Last Modified: May 25, 2018
The official language used by Topstep is English; in the event of a conflict between the English language version of this document and any version translated into any other language, the English language version shall prevail.
“Account” means a User Account.
“Authorization” means the set of rights and privileges on the Web Site assigned to a User by Topstep.
“Content” means all information and other materials present on the Sites, including Topstep’s products and services, text, images, photos, trading ideas, opinions rumors, advice, charts, financial information, ratings, reviews, or similar information.
“Controller” means a person or entity who, either alone or jointly, determines the purposes and means of the processing of Personal Data, controls the data, and is responsible for it, and does so with respect to persons (Data Subjects) who are physically located in the European Union.
“Credit Card Information” means certain credit and debit card information, including your card number, CVV number, expiration date, phone number, name, billing address, and email address.
“Data Subject” means an identified or identifiable natural person.
“Designated Agent” means the Topstep representative designated to receive notification of claimed infringement under the Digital Millennium Copyright Act.
“EU” means the European Union.
“Feedback” means your comments, feedback, information, or other materials regarding the Sites and Services.
“GDPR” means the General Data Protection Regulation, adopted as Regulation (EU) 2016/679 of the European Parliament on April 14, 2016. The GDPR is effective on May 25, 2018.
“Log Data” means information that your browser sends whenever you visit a website; this information is automatically recorded by our servers.
“Orders” means requests for subscriptions or other services placed by a User through the Sites or Services or through a third-party affiliate.
“Personal Data” means any information relating to an identified or identifiable natural person.

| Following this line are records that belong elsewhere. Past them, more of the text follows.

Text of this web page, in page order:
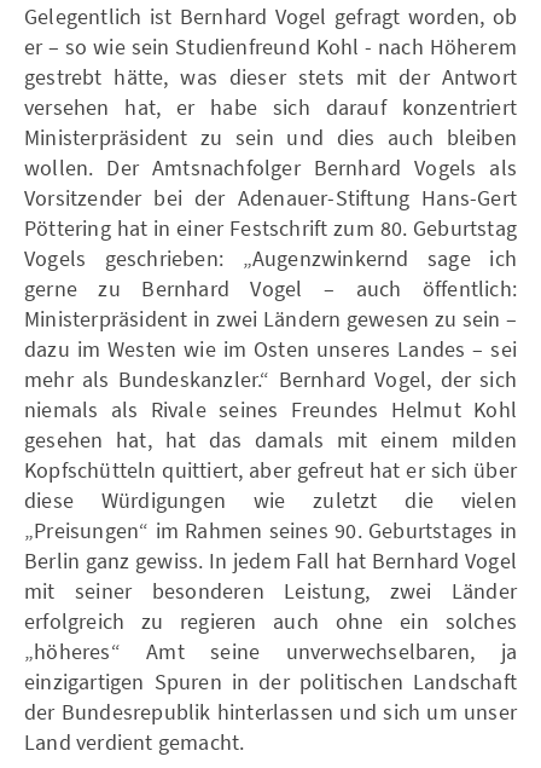
Gelegentlich ist Bernhard Vogel gefragt worden, ob
er – so wie sein Studienfreund Kohl - nach Höherem
gestrebt hätte, was dieser stets mit der Antwort
versehen hat, er habe sich darauf konzentriert
Ministerpräsident zu sein und dies auch bleiben
wollen. Der Amtsnachfolger Bernhard Vogels als
Vorsitzender bei der Adenauer-Stiftung Hans-Gert
Pöttering hat in einer Festschrift zum 80. Geburtstag
Vogels geschrieben: „Augenzwinkernd sage ich
gerne zu Bernhard Vogel – auch öffentlich:
Ministerpräsident in zwei Ländern gewesen zu sein –
dazu im Westen wie im Osten unseres Landes – sei
mehr als Bundeskanzler.“ Bernhard Vogel, der sich
niemals als Rivale seines Freundes Helmut Kohl
gesehen hat, hat das damals mit einem milden
Kopfschütteln quittiert, aber gefreut hat er sich über
diese Würdigungen wie zuletzt die vielen
„Preisungen“ im Rahmen seines 90. Geburtstages in
Berlin ganz gewiss. In jedem Fall hat Bernhard Vogel
mit seiner besonderen Leistung, zwei Länder
erfolgreich zu regieren auch ohne ein solches
„höheres“ Amt seine unverwechselbaren, ja
einzigartigen Spuren in der politischen Landschaft
der Bundesrepublik hinterlassen und sich um unser
Land verdient gemacht.

“Sensitive Data” means data that reveals racial or ethnic origin, political opinions, religious or philosophical beliefs, or trade union membership, data that concerns health, or data that concerns a natural person’s sex life or sexual orientation.
“Topstep” (“we”, “our” or “us”) means TopstepTrader, LLC, an Illinois exempt limited liability company.
“User” means a natural person granted Authorization to use the Account on behalf of himself/herself.
“User Account” means an account of a User that is registered with Topstep that has access to specified Services of Topstep.
“User Data” means trading information generated by you and other Users (whether aggregated or otherwise).
“User Submission” means any comment, or personal information, including ideas, suggestions, opinions, comments, observations, or other material , posted to any public form on our Sites or Services, including any publication, article, social network page, blog, chat room, or other such forum.
“You” and “Your” means User and User’s.
3. TopstepTrader as Data Controller / Privacy Officer
For users in the EU, Topstep is a Controller, as defined in the GDPR, of your Personal Data. Should you have questions or requests regarding your Personal Data, you may contact Topstep’s Privacy Officer at any time at firstname.lastname@example.org. You may also call us at (888) 407-1611 or write to us at:
130 S. Jefferson St., Suite 200
Chicago, Illinois 60661
4. Designated Agent
Topstep’s Designated Agent for purposes of the Digital Millennium Copyright Act may be contacted at email@example.com. Please refer to “Designated Agent” in the subject line of your email. You may also call us at (888) 407-1611 or write to us at:
130 S. Jefferson St., Suite 200
Chicago, Illinois 60661
5. Collection of Personal Data
You may choose to register an account with our Sites or Services and we may collect certain personal information from you in order to provide services and to complete transactions.
When you register with us through our Sites or Services, we will ask you for Personal Data. Personal Data may include your name, phone number, email address, postal address, username, password, zip code, and age (optional).
Our Sites or Services may provide links to third-party applications, products, services, or websites for your convenience and information. If you access those links, you will leave our Sites or Services. We do not control those third party sites and services or their privacy practices, which may differ from our practices. We do not endorse or make any representations about third-party sites. Any information you choose to provide to, or that is collected by those third parties is not covered by the Agreement. We cannot control the activities of third parties, and we have no responsibility for any use of the information provided by such third parties. Any information you choose to provide to third party websites or products will be governed by the policies of those third party websites and products.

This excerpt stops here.